> [Task requirements] All lines below are to be output exactly as they stand.

■ ■ ■ ■

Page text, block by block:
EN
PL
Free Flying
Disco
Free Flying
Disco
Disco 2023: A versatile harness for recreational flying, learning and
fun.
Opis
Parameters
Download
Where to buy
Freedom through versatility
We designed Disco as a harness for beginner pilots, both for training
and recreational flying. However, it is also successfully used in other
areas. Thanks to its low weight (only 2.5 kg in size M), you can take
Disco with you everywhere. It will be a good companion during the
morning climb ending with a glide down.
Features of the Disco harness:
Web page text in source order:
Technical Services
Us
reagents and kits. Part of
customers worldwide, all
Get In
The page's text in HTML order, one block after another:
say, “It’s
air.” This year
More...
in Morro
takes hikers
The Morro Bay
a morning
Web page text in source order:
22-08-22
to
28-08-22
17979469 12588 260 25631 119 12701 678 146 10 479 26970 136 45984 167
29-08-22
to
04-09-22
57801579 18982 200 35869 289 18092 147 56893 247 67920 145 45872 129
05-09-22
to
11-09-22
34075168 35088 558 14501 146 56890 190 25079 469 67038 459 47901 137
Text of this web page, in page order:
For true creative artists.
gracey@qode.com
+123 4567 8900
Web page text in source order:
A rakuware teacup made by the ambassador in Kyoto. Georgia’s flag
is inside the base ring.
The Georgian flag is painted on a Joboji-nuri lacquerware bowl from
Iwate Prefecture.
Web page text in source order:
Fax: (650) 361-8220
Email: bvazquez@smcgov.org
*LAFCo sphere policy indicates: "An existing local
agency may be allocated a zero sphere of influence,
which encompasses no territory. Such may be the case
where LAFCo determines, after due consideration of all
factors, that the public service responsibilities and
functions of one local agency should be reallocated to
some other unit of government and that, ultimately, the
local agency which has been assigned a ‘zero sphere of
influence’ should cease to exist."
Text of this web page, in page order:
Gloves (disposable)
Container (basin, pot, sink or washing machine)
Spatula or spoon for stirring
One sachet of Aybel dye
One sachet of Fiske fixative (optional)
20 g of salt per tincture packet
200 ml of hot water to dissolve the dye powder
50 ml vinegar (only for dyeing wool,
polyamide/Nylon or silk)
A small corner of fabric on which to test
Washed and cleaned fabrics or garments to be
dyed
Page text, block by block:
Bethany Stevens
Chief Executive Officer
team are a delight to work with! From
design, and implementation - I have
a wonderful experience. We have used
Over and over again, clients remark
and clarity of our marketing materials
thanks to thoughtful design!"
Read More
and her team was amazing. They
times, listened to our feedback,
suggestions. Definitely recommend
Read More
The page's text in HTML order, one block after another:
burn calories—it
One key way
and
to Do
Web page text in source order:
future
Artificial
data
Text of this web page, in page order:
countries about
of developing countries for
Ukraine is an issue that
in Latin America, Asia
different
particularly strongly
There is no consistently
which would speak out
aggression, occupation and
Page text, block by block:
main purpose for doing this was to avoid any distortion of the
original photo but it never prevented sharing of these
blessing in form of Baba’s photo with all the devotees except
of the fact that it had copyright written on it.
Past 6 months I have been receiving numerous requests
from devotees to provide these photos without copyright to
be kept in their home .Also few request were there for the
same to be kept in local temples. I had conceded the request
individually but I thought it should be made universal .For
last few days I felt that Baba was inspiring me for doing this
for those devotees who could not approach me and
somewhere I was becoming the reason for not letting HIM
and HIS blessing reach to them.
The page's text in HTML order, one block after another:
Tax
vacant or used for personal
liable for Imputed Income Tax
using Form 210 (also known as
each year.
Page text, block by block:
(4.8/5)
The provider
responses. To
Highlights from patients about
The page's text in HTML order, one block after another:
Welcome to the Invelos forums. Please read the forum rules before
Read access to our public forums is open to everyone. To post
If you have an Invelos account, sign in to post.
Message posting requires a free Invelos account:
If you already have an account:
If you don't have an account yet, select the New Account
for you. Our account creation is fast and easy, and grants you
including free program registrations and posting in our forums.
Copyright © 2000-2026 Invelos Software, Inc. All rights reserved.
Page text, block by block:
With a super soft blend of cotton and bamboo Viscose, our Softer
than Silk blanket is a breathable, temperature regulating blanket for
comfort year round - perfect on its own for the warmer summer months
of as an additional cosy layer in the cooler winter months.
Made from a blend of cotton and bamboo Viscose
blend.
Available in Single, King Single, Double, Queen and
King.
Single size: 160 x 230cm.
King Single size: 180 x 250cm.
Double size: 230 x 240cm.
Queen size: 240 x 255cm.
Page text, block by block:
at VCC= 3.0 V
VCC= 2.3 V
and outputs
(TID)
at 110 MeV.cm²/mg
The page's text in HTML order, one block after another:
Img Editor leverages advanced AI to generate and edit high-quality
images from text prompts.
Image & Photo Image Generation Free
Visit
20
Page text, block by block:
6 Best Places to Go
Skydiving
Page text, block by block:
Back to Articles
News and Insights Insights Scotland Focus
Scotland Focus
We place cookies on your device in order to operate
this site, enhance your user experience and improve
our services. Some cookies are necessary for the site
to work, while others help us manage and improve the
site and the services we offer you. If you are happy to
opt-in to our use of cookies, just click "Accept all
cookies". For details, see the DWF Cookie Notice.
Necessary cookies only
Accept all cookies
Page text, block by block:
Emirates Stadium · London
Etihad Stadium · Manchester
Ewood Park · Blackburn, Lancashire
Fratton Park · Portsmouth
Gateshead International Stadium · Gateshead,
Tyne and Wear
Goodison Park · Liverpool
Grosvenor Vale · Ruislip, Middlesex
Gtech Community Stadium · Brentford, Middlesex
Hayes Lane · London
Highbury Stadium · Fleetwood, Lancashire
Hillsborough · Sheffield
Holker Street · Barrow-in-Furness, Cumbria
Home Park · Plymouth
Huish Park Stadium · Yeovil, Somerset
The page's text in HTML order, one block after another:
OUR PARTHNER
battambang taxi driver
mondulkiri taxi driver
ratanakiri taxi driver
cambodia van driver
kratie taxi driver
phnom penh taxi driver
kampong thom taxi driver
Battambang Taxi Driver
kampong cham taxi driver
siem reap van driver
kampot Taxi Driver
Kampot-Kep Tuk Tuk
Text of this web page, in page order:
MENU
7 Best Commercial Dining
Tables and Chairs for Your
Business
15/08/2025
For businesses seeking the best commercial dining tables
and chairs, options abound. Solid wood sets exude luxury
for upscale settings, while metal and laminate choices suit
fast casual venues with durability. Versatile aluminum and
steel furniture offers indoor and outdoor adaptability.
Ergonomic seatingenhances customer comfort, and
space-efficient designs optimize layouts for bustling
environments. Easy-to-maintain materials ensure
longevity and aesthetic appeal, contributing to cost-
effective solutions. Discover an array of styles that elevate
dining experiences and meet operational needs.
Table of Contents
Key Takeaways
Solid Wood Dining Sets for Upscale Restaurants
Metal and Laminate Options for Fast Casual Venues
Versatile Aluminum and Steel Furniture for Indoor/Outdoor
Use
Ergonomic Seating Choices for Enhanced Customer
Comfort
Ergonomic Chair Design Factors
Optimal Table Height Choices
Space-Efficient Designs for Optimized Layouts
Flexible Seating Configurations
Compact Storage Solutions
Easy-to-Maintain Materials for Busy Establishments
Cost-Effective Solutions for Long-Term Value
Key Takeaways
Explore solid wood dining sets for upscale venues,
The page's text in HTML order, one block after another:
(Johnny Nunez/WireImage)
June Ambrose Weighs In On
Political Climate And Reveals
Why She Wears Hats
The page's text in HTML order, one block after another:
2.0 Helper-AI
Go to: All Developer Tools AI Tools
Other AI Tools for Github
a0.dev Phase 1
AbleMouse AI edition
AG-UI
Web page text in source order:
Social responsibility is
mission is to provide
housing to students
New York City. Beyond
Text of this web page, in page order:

■ ■ ■ ■

> [Answer to the exercise]
Page text, block by block:
EN
PL
Free Flying
Disco
Free Flying
Disco
Disco 2023: A versatile harness for recreational flying, learning and
fun.
Opis
Parameters
Download
Where to buy
Freedom through versatility
We designed Disco as a harness for beginner pilots, both for training
and recreational flying. However, it is also successfully used in other
areas. Thanks to its low weight (only 2.5 kg in size M), you can take
Disco with you everywhere. It will be a good companion during the
morning climb ending with a glide down.
Features of the Disco harness:
Web page text in source order:
Technical Services
Us
reagents and kits. Part of
customers worldwide, all
Get In
The page's text in HTML order, one block after another:
say, “It’s
air.” This year
More...
in Morro
takes hikers
The Morro Bay
a morning
Web page text in source order:
22-08-22
to
28-08-22
17979469 12588 260 25631 119 12701 678 146 10 479 26970 136 45984 167
29-08-22
to
04-09-22
57801579 18982 200 35869 289 18092 147 56893 247 67920 145 45872 129
05-09-22
to
11-09-22
34075168 35088 558 14501 146 56890 190 25079 469 67038 459 47901 137
Text of this web page, in page order:
For true creative artists.
gracey@qode.com
+123 4567 8900
Web page text in source order:
A rakuware teacup made by the ambassador in Kyoto. Georgia’s flag
is inside the base ring.
The Georgian flag is painted on a Joboji-nuri lacquerware bowl from
Iwate Prefecture.
Web page text in source order:
Fax: (650) 361-8220
Email: bvazquez@smcgov.org
*LAFCo sphere policy indicates: "An existing local
agency may be allocated a zero sphere of influence,
which encompasses no territory. Such may be the case
where LAFCo determines, after due consideration of all
factors, that the public service responsibilities and
functions of one local agency should be reallocated to
some other unit of government and that, ultimately, the
local agency which has been assigned a ‘zero sphere of
influence’ should cease to exist."
Text of this web page, in page order:
Gloves (disposable)
Container (basin, pot, sink or washing machine)
Spatula or spoon for stirring
One sachet of Aybel dye
One sachet of Fiske fixative (optional)
20 g of salt per tincture packet
200 ml of hot water to dissolve the dye powder
50 ml vinegar (only for dyeing wool,
polyamide/Nylon or silk)
A small corner of fabric on which to test
Washed and cleaned fabrics or garments to be
dyed
Page text, block by block:
Bethany Stevens
Chief Executive Officer
team are a delight to work with! From
design, and implementation - I have
a wonderful experience. We have used
Over and over again, clients remark
and clarity of our marketing materials
thanks to thoughtful design!"
Read More
and her team was amazing. They
times, listened to our feedback,
suggestions. Definitely recommend
Read More
The page's text in HTML order, one block after another:
burn calories—it
One key way
and
to Do
Web page text in source order:
future
Artificial
data
Text of this web page, in page order:
countries about
of developing countries for
Ukraine is an issue that
in Latin America, Asia
different
particularly strongly
There is no consistently
which would speak out
aggression, occupation and
Page text, block by block:
main purpose for doing this was to avoid any distortion of the
original photo but it never prevented sharing of these
blessing in form of Baba’s photo with all the devotees except
of the fact that it had copyright written on it.
Past 6 months I have been receiving numerous requests
from devotees to provide these photos without copyright to
be kept in their home .Also few request were there for the
same to be kept in local temples. I had conceded the request
individually but I thought it should be made universal .For
last few days I felt that Baba was inspiring me for doing this
for those devotees who could not approach me and
somewhere I was becoming the reason for not letting HIM
and HIS blessing reach to them.
The page's text in HTML order, one block after another:
Tax
vacant or used for personal
liable for Imputed Income Tax
using Form 210 (also known as
each year.
Page text, block by block:
(4.8/5)
The provider
responses. To
Highlights from patients about
The page's text in HTML order, one block after another:
Welcome to the Invelos forums. Please read the forum rules before
Read access to our public forums is open to everyone. To post
If you have an Invelos account, sign in to post.
Message posting requires a free Invelos account:
If you already have an account:
If you don't have an account yet, select the New Account
for you. Our account creation is fast and easy, and grants you
including free program registrations and posting in our forums.
Copyright © 2000-2026 Invelos Software, Inc. All rights reserved.
Page text, block by block:
With a super soft blend of cotton and bamboo Viscose, our Softer
than Silk blanket is a breathable, temperature regulating blanket for
comfort year round - perfect on its own for the warmer summer months
of as an additional cosy layer in the cooler winter months.
Made from a blend of cotton and bamboo Viscose
blend.
Available in Single, King Single, Double, Queen and
King.
Single size: 160 x 230cm.
King Single size: 180 x 250cm.
Double size: 230 x 240cm.
Queen size: 240 x 255cm.
Page text, block by block:
at VCC= 3.0 V
VCC= 2.3 V
and outputs
(TID)
at 110 MeV.cm²/mg
The page's text in HTML order, one block after another:
Img Editor leverages advanced AI to generate and edit high-quality
images from text prompts.
Image & Photo Image Generation Free
Visit
20
Page text, block by block:
6 Best Places to Go
Skydiving
Page text, block by block:
Back to Articles
News and Insights Insights Scotland Focus
Scotland Focus
We place cookies on your device in order to operate
this site, enhance your user experience and improve
our services. Some cookies are necessary for the site
to work, while others help us manage and improve the
site and the services we offer you. If you are happy to
opt-in to our use of cookies, just click "Accept all
cookies". For details, see the DWF Cookie Notice.
Necessary cookies only
Accept all cookies
Page text, block by block:
Emirates Stadium · London
Etihad Stadium · Manchester
Ewood Park · Blackburn, Lancashire
Fratton Park · Portsmouth
Gateshead International Stadium · Gateshead,
Tyne and Wear
Goodison Park · Liverpool
Grosvenor Vale · Ruislip, Middlesex
Gtech Community Stadium · Brentford, Middlesex
Hayes Lane · London
Highbury Stadium · Fleetwood, Lancashire
Hillsborough · Sheffield
Holker Street · Barrow-in-Furness, Cumbria
Home Park · Plymouth
Huish Park Stadium · Yeovil, Somerset
The page's text in HTML order, one block after another:
OUR PARTHNER
battambang taxi driver
mondulkiri taxi driver
ratanakiri taxi driver
cambodia van driver
kratie taxi driver
phnom penh taxi driver
kampong thom taxi driver
Battambang Taxi Driver
kampong cham taxi driver
siem reap van driver
kampot Taxi Driver
Kampot-Kep Tuk Tuk
Text of this web page, in page order:
MENU
7 Best Commercial Dining
Tables and Chairs for Your
Business
15/08/2025
For businesses seeking the best commercial dining tables
and chairs, options abound. Solid wood sets exude luxury
for upscale settings, while metal and laminate choices suit
fast casual venues with durability. Versatile aluminum and
steel furniture offers indoor and outdoor adaptability.
Ergonomic seatingenhances customer comfort, and
space-efficient designs optimize layouts for bustling
environments. Easy-to-maintain materials ensure
longevity and aesthetic appeal, contributing to cost-
effective solutions. Discover an array of styles that elevate
dining experiences and meet operational needs.
Table of Contents
Key Takeaways
Solid Wood Dining Sets for Upscale Restaurants
Metal and Laminate Options for Fast Casual Venues
Versatile Aluminum and Steel Furniture for Indoor/Outdoor
Use
Ergonomic Seating Choices for Enhanced Customer
Comfort
Ergonomic Chair Design Factors
Optimal Table Height Choices
Space-Efficient Designs for Optimized Layouts
Flexible Seating Configurations
Compact Storage Solutions
Easy-to-Maintain Materials for Busy Establishments
Cost-Effective Solutions for Long-Term Value
Key Takeaways
Explore solid wood dining sets for upscale venues,
The page's text in HTML order, one block after another:
(Johnny Nunez/WireImage)
June Ambrose Weighs In On
Political Climate And Reveals
Why She Wears Hats
The page's text in HTML order, one block after another:
2.0 Helper-AI
Go to: All Developer Tools AI Tools
Other AI Tools for Github
a0.dev Phase 1
AbleMouse AI edition
AG-UI
Web page text in source order:
Social responsibility is
mission is to provide
housing to students
New York City. Beyond
Text of this web page, in page order:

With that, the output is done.